Experiences enhance the brain circuitry, but they also create emotions. Emotions are chemical feedback or chemical residue from past experiences. The stronger the emotional vibration from an event, the more the experience leaves a lasting impression in your brain – aka long-term memories. Then as a thought, choice, behavior, experience, or emotion is repeated, the more the neurons fire together and are sustained.
Thoughts contribute to or create emotions, distinguished professor of psychology Lisa Feldman Barrett explains in her book. Dr. Barrett used brain scans to determine the “emotion” region of the brain is active even during perceptions and thoughts that aren’t emotional. Our thoughts really affect our well-being.
Her theory is that the brain doesn’t spontaneously create emotions per the situation. Instead, the source of emotions is already in each person’s brain from previous experiences, like books on a bookshelf holding information ready to be utilized. The brain makes predictions and anticipates sensory inputs such as vision or taste. Sensory inputs either affirm the mind’s predictions as correct, or the brain changes if it wrongly predicted the situation. Each response has its own neural pathway and bodily movements. This is why anger responses can differ based on the context. Sometimes we shout red in the face; other times, we stay quiet and boil inside. The brain uses prior experience and sensory input to predict which reaction is best for the situation in front of us. Our experience constructs our emotions, which means our feelings are not innate or fixed.

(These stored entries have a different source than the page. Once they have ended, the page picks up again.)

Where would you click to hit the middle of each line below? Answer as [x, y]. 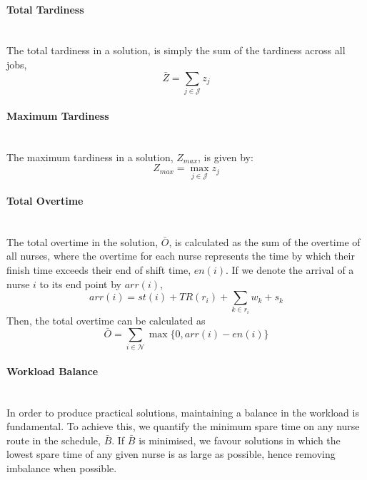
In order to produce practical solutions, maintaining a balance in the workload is [183, 412]
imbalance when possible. [62, 468]
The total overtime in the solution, [82, 241]
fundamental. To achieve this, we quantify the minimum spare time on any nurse [183, 426]
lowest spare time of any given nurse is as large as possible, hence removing [171, 454]
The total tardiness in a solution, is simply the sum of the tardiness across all [176, 50]
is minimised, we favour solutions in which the [240, 440]
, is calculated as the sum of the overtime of [265, 241]
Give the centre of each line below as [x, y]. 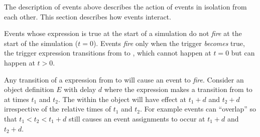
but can [243, 53]
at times [17, 99]
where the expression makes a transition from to [178, 89]
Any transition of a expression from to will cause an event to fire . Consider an [124, 79]
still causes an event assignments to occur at [137, 118]
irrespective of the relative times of [57, 109]
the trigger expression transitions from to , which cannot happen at [108, 53]
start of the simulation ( [41, 43]

If we can embody new experiences, we can have new emotions. What’s even more interesting is that emotions are a convention of the culture we live in, Barrett writes. Once we know the concept of an emotion, we can experience it, which brings us back to Dr. Joe’s work.
Joe summarizes the impact of thoughts and emotions and says, “if you have a fearful thought, you start to feel fear. The moment you feel fear, that emotion influences you to think more fearful thoughts, and those thoughts trigger the release of even more chemicals in the body that make you continue to feel fear.” It creates a feedback loop, which hardwires our brain into the same patterns. If you spend your day doing the same thing, your brain goes on autopilot and turns past experiences into habits through repetition. You eat the same breakfast, drive the same commute, react to your coworkers as you did the day before, watch the same shows, go to sleep on the same side of the bed. You are now on autopilot.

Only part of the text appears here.